To solve these problems, this project explores potential solutions by using TRANX as the baseline, experimenting and modifying the encoder with different networks like Gated Recurrent Units (GRUs) and attentional encoder. In particular, TRANX_GRU beats the TRANX baseline results in terms of the exact match on the CoNaLa dataset. TranX_attentional_encoder achieves similar results as TRANX in terms of Corpus BLUE score while giving lower computational complexity per layer.
(hopefully) both candidate models beat the current state-of-the-art tranX model on conala dataset.

----
## 1 System Architecture

##########insert pic##########

Figure 1 and 2 gives brief overview of the system for tranX_GRU and tranX_Transformer respectively.

----
## 2 Project Setup
This project can be either run on colab or the local machine. Please find the project set up in the corresponding subsection below. To run it without CUDA, please simply remove the "--cuda" flag from the command line argument in all shell scripts under the file named "scripts".

### 2.1 Colab Setup

In [None]:
# Setup
from google import colab
colab.drive.mount('/content/drive')

# Imports, login, connect drive
import os
from pathlib import Path
import requests
from google.colab import auth
auth.authenticate_user()
from googleapiclient.discovery import build
drive = build('drive', 'v3').files()

# Recursively get names
def get_path(file_id):
    f = drive.get(fileId=file_id, fields='name, parents').execute()
    name = f.get('name')
    if f.get('parents'):
        parent_id = f.get('parents')[0]  # assume 1 parent
        return get_path(parent_id) / name
    else:
        return Path(name)

# Change directory
def chdir_notebook():
    d = requests.get('http://172.28.0.2:9000/api/sessions').json()[0]
    file_id = d['path'].split('=')[1]
    path = get_path(file_id)
    nb_dir = 'drive' / path.parent
    os.chdir(nb_dir)
    return nb_dir

!cd /
chdir_notebook()

### 2.2 Local Machine Setup

In [None]:
# Clone our project repository into the local machine
git clone https://github.com/kzCassie/ucl_nlp
# Enter the project file
cd ucl_nlp

# Create virtual environments
python3 -m venv config/env
# Activate virtual environment
source config/env/bin/activate
# Install all the required packages
pip install -r requirements.txt

----
## 3 Data Loading & Data Preprocessing

Run the following shell script to get the Conala json file from http://www.phontron.com/download/conala-corpus-v1.1.zip, and download the preprocessed Conala zipfile from GoogleDrive.

In [None]:
# Download original Conala json dataset
# Download pre-processed Colana zipfile from GoogleDrive
!bash pull_data.sh

**Clarification on Data Preprocessing**

Please note the data were preprocessed with the downloaded mined file and topk=100000 (First k number from mined file) using the code below.

In [None]:
mined_data_file = "data/conala-corpus/conala-mined.jsonl" # path to the downloaded mined file
topk = 100000 # number of pretraining data to be preprocessed
!python datasets/conala/dataset.py --pretrain=$mined_data_file --topk=$topk

We preprocess the json files into several bin files and save them to the folder named `data/canola/${topk}`. These preprocessed files are then used in the next section for training, fine-tuning and testing.

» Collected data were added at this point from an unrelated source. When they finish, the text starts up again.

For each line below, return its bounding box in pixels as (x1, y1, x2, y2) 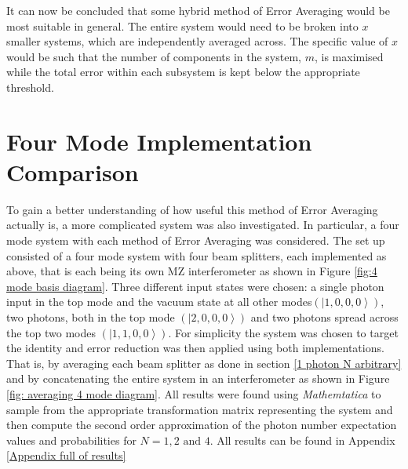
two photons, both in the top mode (6, 309, 175, 325)
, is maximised (314, 48, 384, 64)
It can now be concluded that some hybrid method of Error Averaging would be (6, 2, 390, 18)
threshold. (6, 78, 54, 95)
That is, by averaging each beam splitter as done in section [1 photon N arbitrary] (6, 354, 402, 371)
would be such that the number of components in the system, (6, 48, 301, 64)
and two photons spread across (250, 309, 399, 325)
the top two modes (6, 324, 97, 340)
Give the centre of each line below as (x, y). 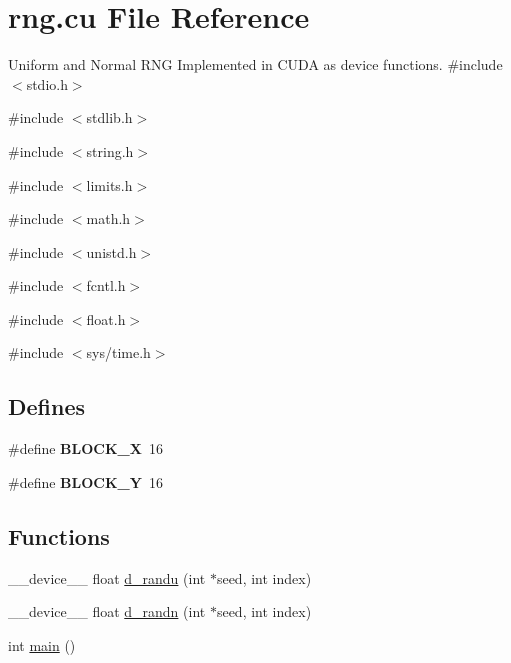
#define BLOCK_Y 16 (85, 481)
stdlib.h (109, 117)
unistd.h (111, 251)
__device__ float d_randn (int (107, 611)
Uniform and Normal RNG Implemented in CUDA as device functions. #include (255, 64)
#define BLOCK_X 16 (85, 448)
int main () (42, 644)
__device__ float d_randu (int (107, 577)

In particular, we preprocess the mined json file (conala-mined.jsonl) and save the results into *mined_100000.bin*, which is then used for the model pre-training. Next, the gold training data are preprocessed with the downloaded train file (*conala-train.json*), these preprocessed files are stored in *train.gold.full.bin*, and they are used for fine-tuning. At the end, we preprocess the test json file *conala-test.json* to *test.bin* and use it for model testing. In total, we use around 100000, 2500 and 466 instances for training, fine-tuning and testing respectively.

Please see the example of the preprocessed data below.

In [2]:
# example of pre-processed data.
from components.dataset import Dataset
n_example = 3
train_set = Dataset.from_bin_file("data/conala/train.gold.full.bin")
for src, tgt in zip(train_set.all_source[:n_example],train_set.all_targets[:n_example]):
    print(f'Source:{src} \nTarget:{tgt} \n')


Source:['concatenate', 'elements', 'of', 'a', 'list', 'str_0', 'of', 'multiple', 'integers', 'to', 'a', 'single', 'integer'] 
Target:sum(d * 10 ** i for i, d in enumerate(str_0[::-1])) 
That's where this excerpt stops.